2.It takes time for formation of antibodies and most of the vaccine efficacy of vaccines in use in India has been calculated based on the incidence of Covid 19 occurring 2 weeks after the 2nd dose. Hence it should not be surprising to hear news of anyone testing positive before that.
3.It is still possible for a small number of subjects to develop COVID-19 even after 2 doses of the vaccine.But it is important to remember that some Trials have shown 100% protection against severe disease and Hospitalisation thus not only saving lives but easing the burden on the healthcare system .

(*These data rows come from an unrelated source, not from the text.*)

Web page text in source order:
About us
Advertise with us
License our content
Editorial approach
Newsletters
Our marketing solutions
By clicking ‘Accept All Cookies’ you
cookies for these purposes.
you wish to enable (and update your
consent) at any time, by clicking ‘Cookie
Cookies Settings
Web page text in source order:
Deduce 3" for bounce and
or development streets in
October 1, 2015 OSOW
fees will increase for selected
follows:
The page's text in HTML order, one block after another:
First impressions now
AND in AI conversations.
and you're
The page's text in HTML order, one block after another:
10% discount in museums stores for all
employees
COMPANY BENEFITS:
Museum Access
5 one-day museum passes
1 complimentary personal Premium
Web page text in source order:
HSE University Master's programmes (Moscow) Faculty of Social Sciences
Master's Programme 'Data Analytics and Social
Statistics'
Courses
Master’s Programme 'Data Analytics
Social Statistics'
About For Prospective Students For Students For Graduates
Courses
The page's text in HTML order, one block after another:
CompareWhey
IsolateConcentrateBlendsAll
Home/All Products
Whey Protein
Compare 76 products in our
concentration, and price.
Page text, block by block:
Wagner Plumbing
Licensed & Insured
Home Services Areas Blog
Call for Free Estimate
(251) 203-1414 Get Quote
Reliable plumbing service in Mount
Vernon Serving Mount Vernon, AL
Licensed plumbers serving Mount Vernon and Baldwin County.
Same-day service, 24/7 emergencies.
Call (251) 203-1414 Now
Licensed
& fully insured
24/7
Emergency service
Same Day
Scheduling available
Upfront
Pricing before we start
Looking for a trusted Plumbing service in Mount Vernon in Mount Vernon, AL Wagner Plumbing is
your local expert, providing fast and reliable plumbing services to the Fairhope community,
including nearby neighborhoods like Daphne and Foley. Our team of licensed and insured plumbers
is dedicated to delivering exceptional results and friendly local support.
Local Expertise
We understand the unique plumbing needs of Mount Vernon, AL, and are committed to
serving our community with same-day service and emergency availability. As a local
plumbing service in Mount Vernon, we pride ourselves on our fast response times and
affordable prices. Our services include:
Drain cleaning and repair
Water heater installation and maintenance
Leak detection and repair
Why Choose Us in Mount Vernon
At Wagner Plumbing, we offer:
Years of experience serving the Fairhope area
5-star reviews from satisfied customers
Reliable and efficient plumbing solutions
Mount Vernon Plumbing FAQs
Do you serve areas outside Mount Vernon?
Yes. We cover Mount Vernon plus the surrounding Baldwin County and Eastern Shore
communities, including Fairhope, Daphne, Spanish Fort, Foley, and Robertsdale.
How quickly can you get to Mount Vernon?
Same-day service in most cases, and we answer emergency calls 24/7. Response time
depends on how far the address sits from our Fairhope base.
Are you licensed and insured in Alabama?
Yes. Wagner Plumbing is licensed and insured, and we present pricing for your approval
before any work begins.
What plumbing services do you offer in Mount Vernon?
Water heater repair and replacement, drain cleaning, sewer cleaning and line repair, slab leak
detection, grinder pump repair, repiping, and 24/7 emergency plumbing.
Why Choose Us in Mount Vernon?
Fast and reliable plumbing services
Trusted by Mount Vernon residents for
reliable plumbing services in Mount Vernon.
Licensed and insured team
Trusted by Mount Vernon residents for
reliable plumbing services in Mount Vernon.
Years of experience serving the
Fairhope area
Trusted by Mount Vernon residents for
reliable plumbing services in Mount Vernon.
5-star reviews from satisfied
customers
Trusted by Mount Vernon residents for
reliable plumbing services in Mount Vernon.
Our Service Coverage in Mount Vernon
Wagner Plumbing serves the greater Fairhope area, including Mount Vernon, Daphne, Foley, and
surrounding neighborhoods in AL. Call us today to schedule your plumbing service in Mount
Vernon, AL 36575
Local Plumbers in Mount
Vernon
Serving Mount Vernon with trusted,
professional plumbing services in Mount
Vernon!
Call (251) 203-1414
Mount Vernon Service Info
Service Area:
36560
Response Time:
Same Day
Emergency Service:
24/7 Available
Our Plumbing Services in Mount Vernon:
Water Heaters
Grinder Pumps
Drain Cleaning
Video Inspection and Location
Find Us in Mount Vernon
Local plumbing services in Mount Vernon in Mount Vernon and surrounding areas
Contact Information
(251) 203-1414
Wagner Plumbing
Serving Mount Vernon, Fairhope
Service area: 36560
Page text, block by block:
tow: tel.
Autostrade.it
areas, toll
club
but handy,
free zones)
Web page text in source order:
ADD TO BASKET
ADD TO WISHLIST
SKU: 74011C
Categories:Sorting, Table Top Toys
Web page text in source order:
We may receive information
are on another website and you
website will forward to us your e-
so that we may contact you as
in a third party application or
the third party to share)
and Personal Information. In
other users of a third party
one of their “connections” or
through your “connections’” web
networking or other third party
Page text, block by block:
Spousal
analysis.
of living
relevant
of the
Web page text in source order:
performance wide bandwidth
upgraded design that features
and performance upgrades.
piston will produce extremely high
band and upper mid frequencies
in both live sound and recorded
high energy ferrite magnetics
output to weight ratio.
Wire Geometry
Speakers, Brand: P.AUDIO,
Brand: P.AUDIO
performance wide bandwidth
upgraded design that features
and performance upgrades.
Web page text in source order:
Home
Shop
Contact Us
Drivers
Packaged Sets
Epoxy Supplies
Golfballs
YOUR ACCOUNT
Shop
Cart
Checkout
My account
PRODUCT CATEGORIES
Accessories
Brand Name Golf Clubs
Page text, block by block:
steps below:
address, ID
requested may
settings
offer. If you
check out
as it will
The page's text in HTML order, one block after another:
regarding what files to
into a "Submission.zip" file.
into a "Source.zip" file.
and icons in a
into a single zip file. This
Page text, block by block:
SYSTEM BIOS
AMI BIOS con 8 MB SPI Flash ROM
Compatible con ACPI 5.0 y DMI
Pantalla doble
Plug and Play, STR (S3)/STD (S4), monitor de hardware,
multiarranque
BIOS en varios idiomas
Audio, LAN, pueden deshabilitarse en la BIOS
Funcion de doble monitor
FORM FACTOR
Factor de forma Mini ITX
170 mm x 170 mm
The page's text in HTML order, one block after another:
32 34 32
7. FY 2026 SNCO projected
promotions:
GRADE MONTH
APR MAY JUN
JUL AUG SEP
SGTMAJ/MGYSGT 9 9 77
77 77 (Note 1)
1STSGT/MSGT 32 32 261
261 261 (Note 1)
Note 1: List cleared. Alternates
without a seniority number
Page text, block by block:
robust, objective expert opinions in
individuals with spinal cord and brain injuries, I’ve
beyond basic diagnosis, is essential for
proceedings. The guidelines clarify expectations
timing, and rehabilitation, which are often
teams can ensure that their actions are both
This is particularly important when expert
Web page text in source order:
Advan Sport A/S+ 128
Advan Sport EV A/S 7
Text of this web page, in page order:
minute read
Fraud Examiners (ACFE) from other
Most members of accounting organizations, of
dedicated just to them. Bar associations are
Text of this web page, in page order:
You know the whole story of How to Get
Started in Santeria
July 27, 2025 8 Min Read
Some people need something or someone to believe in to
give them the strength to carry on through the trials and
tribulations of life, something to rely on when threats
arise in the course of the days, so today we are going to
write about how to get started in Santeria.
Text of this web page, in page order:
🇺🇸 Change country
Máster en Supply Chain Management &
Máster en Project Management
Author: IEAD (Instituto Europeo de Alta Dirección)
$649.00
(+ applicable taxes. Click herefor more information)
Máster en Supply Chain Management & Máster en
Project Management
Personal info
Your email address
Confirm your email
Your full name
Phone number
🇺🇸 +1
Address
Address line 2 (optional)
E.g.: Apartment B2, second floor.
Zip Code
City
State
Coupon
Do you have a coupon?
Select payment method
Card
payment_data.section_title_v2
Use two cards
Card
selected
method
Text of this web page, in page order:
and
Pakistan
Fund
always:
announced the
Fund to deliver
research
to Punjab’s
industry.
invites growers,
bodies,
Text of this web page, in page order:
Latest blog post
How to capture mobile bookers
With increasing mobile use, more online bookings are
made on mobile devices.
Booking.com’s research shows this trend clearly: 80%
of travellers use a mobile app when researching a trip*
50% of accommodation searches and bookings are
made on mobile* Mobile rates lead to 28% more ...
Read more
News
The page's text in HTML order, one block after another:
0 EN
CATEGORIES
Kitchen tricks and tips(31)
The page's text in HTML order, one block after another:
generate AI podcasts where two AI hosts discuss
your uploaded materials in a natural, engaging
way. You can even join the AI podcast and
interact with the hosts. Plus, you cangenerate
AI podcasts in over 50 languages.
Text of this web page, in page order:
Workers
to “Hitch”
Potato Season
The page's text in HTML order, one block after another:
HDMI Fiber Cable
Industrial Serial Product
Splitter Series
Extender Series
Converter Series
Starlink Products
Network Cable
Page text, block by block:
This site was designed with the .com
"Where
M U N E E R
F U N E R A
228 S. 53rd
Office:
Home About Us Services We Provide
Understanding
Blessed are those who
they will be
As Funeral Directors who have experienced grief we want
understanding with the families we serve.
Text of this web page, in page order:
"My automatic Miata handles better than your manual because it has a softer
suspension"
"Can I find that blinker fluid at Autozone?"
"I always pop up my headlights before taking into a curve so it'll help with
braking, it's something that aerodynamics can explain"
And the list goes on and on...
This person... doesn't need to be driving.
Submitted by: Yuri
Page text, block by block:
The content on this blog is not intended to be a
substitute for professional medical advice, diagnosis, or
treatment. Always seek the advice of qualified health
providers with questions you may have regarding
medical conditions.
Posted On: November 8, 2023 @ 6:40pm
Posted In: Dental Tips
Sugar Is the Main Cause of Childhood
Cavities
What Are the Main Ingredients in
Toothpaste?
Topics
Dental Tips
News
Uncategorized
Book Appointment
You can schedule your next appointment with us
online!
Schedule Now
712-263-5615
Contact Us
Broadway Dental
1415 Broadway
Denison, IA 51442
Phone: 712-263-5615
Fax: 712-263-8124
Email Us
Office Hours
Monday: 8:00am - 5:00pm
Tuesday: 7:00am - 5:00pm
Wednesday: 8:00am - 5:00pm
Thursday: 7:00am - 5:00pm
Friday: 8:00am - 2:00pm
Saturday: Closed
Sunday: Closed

Follow COVID appropriate behaviour such as Mask wearing and Social distancing to avoid infection to self and others
Compiled by
Dr.Nitin Yashas
Medical Oncology Resident and Co-Founder TREAT by ALTERDOCTORS
Enlighten, Empower, Entertain
References:
- Voysey M, Clemens SA, Madhi SA, Weckx LY, Folegatti PM, Aley PK, Angus B, Baillie VL, Barnabas SL, Bhorat QE, Bibi S. Safety and efficacy of the ChAdOx1 nCoV-19 vaccine (AZD1222) against SARS-CoV-2: an interim analysis of four randomised controlled trials in Brazil, South Africa, and the UK. The Lancet. 2021 Jan 9;397(10269):99-111.
- 2. Ella R, Reddy S, Jogdand H, Sarangi V, Ganneru B, Prasad S, Das D, Raju D, Praturi U, Sapkal G, Yadav P. Safety and immunogenicity of an inactivated SARS-CoV-2 vaccine, BBV152: interim results from a double-blind, randomised, multicentre, phase 2 trial, and 3-month follow-up of a double-blind, randomised phase 1 trial. The Lancet Infectious Diseases. 2021 Mar 8.
- Logunov DY, Dolzhikova IV, Shcheblyakov DV, Tukhvatulin AI, Zubkova OV, Dzharullaeva AS, Kovyrshina AV, Lubenets NL, Grousova DM, Erokhova AS, Botikov AG. Safety and efficacy of an rAd26 and rAd5 vector-based heterologous prime-boost COVID-19 vaccine: an interim analysis of a randomised controlled phase 3 trial in Russia. The Lancet. 2021 Feb 20;397(10275):671-81.